Andy Warhol’s estate is cashing out.
A quarter-century after the Pop artist died, his art foundation is about to upend the Warhol market by auctioning off the rest of his estate—including more than 20,000 works it expects to sell for a total of more than $100 million.
The Andy Warhol Foundation for the Visual Arts said Wednesday that it has enlisted Christie’s to help sell off its remaining inventory of silk-screen paintings, drawings, prints, collages, photographs and archival materials because it no longer wants to broker occasional sales of these objects on its own.
Chairman Michael Straus said the foundation aims to use the proceeds to increase its $225 million endowment and expand the scope of its art-related grant programs. “We’re converting art into money,” Mr. Straus said.
Warhol is one of the art market’s top commodities, and this selloff could significantly recalibrate his prices because the foundation is putting so many pieces into broader circulation for the first time. These include at least 350 paintings and 1,000 prints, plus thousands of drawings and unique photographs the artist took during his four-decade career.
Alberto Mugrabi, a New York dealer whose family owns at least 800 Warhols, said the estate has hinted for over a year that it might want to close up shop, and Mr. Mugrabi said he and a few other dealers offered to buy it, but the foundation declined. Now, he said, he worries the foundation will “dilute” the Warhol brand by flooding the market with too much material at once. “It’s ridiculous—they have a great product, and they’re pushing it out into the market like cattle,” he added.
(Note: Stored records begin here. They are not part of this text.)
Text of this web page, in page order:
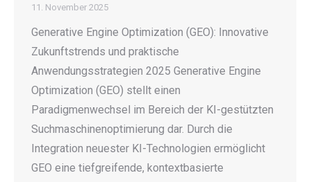
11. November 2025
Generative Engine Optimization (GEO): Innovative
Zukunftstrends und praktische
Anwendungsstrategien 2025 Generative Engine
Optimization (GEO) stellt einen
Paradigmenwechsel im Bereich der KI-gestützten
Suchmaschinenoptimierung dar. Durch die
Integration neuester KI-Technologien ermöglicht
GEO eine tiefgreifende, kontextbasierte

Warhol’s prolific output has long been sifted and traded on varying levels, with collectors paying a premium for the 8,000 paintings and sculptures he produced between 1952 and his death in 1987. These still turn up at auction so consistently—about 200 works a year—that they have become a bellwether for the entire $25 billion art market. Last year alone, auctions sold $346 million worth of his art, according to Artnet, a database that tracks auction sales.
Five years ago, a collector paid Christie’s a record $71.7 million for a 1963 work, “Green Car Crash.”
But farther down the artistic food chain, there are plenty of collectors who continue to chase the more than 100,000 photographs, prints, film negatives and drawings on sketchpads that Warhol created alongside his best-known silk-screens of Hollywood starlets. Prices for these lesser-known works can fluctuate wildly from a few thousand dollars for a photograph to more than $5 million apiece for a drawing.
Mr. Straus said the estate isn’t sitting on a slew of soup-can masterworks, but what’s left does cover the entire arc of the artist’s career, from his early years as a commercial illustrator to his Pop art to his final days as a New York social fixture, with a Polaroid camera regularly hanging around his neck. The foundation has timed its sale on the heels of a major retrospective of the artist’s work, which opens Sept. 18 at New York’s Metropolitan Museum of Art.
Since none of the estate’s remaining material has ever been sold—or even seen by the public—before, Christie’s is preparing to market it as a treasure trove. The auction house, a unit of London-based Christie’s International PLC , said it would kick off the sale by offering roughly 350 Warhol works on Nov. 12 in its New York auction room, followed by a series of online-only sales of lower-priced pieces next February and for years beyond.
Highlights include “Three Targets,” a 19-foot-long silk-screen showing a trio of bullet-riddled bull’s eyes, estimated to sell for at least $1 million. “Jackie,” a red 1960s screen print and paper collage portrait of Jacqueline Kennedy, has an estimated sales price of at least $200,000. Among the thousands of Polaroid photographs is a late-1970s “Self Portrait,” in which the artist wears black sunglasses and his signature silver wig. Christie’s expects it to fetch at least $15,000.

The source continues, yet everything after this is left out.